As Always, Cost Concerns

This lack of availability is largely due to cost, as managed accounts typically come with high fees. Interest in managed accounts at current pricing levels, which typically equal or exceed 25 basis points, is relatively low, according to PGIM.

However, 70% of plan sponsors said they would be interested in offering their participants a managed account as an opt-in if the fee were 10 basis points or less, and 63% said they would be interested in managed accounts as their plan’s default investment at that price point.

David Blanchett, managing director, portfolio manager and head of retirement research at PGIM DC Solutions, says he expects the next generation of managed account providers to include asset managers that could offer solutions with lower fees.

“I think where we’re going to see future solutions [are] going to be among asset managers or other entities that can potentially derive revenue elsewhere,” Blanchett says.

Blanchett says providers should offer managed accounts as a competing solution to their target-date funds to show that participants can be provided asset allocations based upon more factors than just age.

“I’m going to use income and savings rate and balance and … gender and all these other things we have about someone to figure out what that portfolio should be,” Blanchett says.

He also argues that consultants and large plan sponsors are “very aware” of managed accounts and that the overall availability of managed accounts has been increasing significantly.

“I think we’re nearing a point where we could see radical increases [in access to managed accounts] because the costs are coming down,” Blanchett says.

Is Cost the Only Issue?

However, a recent NEPC paper found that high fees tend to erode the value of managed accounts, as a fee of 30 basis points typically requires a participant to increase their equity exposure by 20% to 30%, or by two to three TDF vintages, to achieve a similar net-of-fee return. In addition, for participants paying a lower fee of 15 basis points, for example, NEPC argued that they could anticipate returns comparable to a typical TDF investor. Even with the advice component of managed accounts, NEPC found that the added value of that feature declined over time.

PGIM’s Blanchett says the issue goes beyond fees. The study found plan sponsors and consultants are concerned about the lack of choice when it comes to managed accounts.

“If you think about any kind of investment or other solution, there’s usually 50+ target-date series, there’s thousands of investments … [but] there might only be one or two managed account providers,” Blanchett says. “I think the more that that you increase the competition [and] the more that you decrease the price, the more it’ll become a standard offering in 401(k) plans.”

In terms of managed accounts being offered as a default investment in a 401(k) plan, 87% of plan sponsors in PGIM’s survey said they were at least willing to consider using managed accounts as the plan’s default investment—either as a stand-alone option or as part of a hybrid default investment—but only 6% said they were “very likely” to use them.

Blanchett noted that some plan sponsors are concerned about offering a managed account as a default investment because of the focus on fees in litigation being brought against plan sponsors under the Employee Retirement Income Security Act .

“To me, it’s an absolute no-brainer if there was no additional cost,” Blanchett says of offering the managed account as a default. “There hasn’t been a lot of movement, in my opinion, among existing providers in terms of price, because they’re offering fully baked solutions with access to advisers, and that can be great.
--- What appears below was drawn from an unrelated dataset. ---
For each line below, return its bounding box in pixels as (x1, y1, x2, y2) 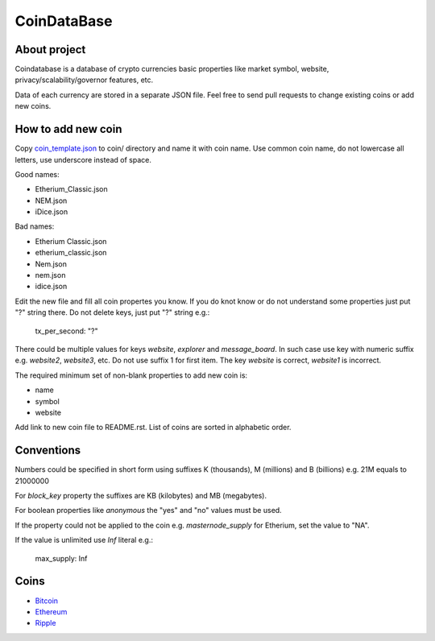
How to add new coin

But what if I just want something that can be used as a default, that someone can personalize?”

He says there is a need for providers to create low-cost solutions and offer personalization, even if there is no engagement from the participant.

In general, Blanchett says the biggest demand for more personalized options comes from older workers. One possible solution that may be more palatable for plan sponsors, he says, is offering a hybrid qualified default investment alternative in which participants younger than 50 years old are defaulted into a TDF, and those who are at least 51 could be defaulted into managed accounts.

PGIM’s data were based on surveying of 302 retirement plan decisionmakers in September and October 2024.